The vast majority of drugs after the initial administration reach an initial target and thus a consequent acute effect. Antidepressant drugs, on the other hand, require continued administration for several weeks for the therapeutic effect to appear. Probably, this is due to the fact that after administration of antidepressants, they reach an initial target, such as an increase of monoamines, but also other indirect targets, for example, increase of the BDNF, TrkB and synapses plasticity for the remission of patients symptoms to occur [ 50,88], thus determining long-term adaptive effects (Figure 3).

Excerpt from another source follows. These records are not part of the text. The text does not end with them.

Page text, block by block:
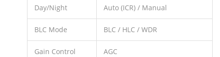
Day/Night Auto (ICR) / Manual
BLC Mode BLC / HLC / WDR
Gain Control AGC
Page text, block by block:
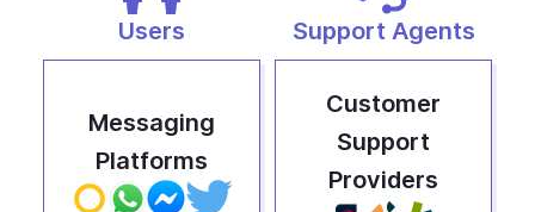
Users Support Agents
Messaging
Platforms
Customer
Support
Providers
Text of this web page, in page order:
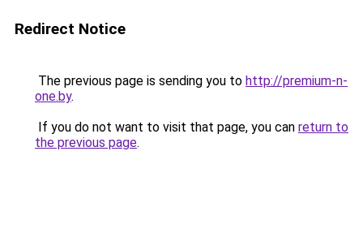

The TrkB receptor mediates the growth and plasticity of serotonergic neurons by BDNF [ 33]. 5-HT and BDNF are two signaling systems that perform regulatory functions in many neuronal functions, including survival, neurogenesis and synaptic plasticity [ 101]. And there are reports that the administration of SSRI antidepressants agents increases the expression of the BDNF gene [ 12,13,36,82,85,107]. And both acute and chronic administration of antidepressants promotes activation of TrkB [ 107].

In addition, it has been reported that the effects of antidepressants on TrkB and BDNF also imply their action on 5-HT. BDNF signaling increases the number of serotonergic fibers [ 50] and serotonergic innervation [ 88] and this suggests a consequent increase of activity of this monoamine in the synaptic cleft culminating in the improvement of the clinical condition of patients in particular with regard to symptoms of depressed mood and anhedonia.

The review results demonstrate the essential role of BDNF in the pathophysiology of depression and the increase in its levels in the face of different classes of antidepressants. All this indicates that the cause of depression is far from being just a deficiency of central monoamines and antidepressant drugs have another target in addition to monoamines which is BDNF. In addition, it appears to determine the long-term adaptive effects of these drugs. For this reason, since 30% of patients are unable to respond to current drugs and 70% do not reach complete remission [ 25], knowledge of the mechanisms that involve the pathophysiology of depression is important for the search for new pharmacological targets and most effective drugs for the treatment of this disease.